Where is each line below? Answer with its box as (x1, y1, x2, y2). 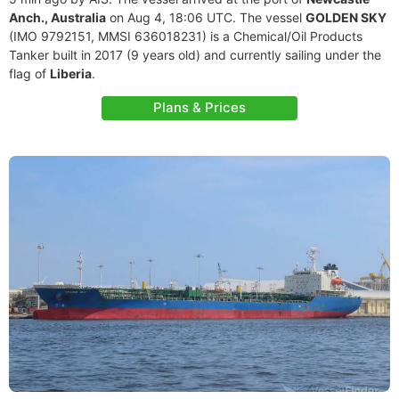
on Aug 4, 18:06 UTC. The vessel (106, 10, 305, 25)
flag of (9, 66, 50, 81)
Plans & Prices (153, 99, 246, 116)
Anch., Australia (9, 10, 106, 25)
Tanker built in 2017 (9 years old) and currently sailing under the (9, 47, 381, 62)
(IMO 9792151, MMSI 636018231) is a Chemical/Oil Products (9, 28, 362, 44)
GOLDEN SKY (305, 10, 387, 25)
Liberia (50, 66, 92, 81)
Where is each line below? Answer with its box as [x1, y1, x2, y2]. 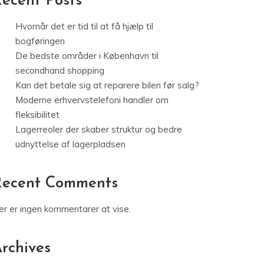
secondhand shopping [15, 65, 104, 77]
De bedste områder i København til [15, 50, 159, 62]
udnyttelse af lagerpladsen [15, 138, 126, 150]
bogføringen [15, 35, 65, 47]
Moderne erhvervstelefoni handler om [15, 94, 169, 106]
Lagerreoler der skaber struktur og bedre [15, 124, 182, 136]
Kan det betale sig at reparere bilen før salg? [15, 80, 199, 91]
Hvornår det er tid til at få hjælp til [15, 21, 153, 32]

• Task prompt
Only the lines from the one containing "De bedste områder" through the one containing "Kan det betale" are to be retyped, both boundary lines included, with no other material.

• Written solution
De bedste områder i København til [15, 50, 159, 62]
udnyttelse af lagerpladsen [15, 138, 126, 150]
bogføringen [15, 35, 65, 47]
Moderne erhvervstelefoni handler om [15, 94, 169, 106]
Lagerreoler der skaber struktur og bedre [15, 124, 182, 136]
Kan det betale sig at reparere bilen før salg? [15, 80, 199, 91]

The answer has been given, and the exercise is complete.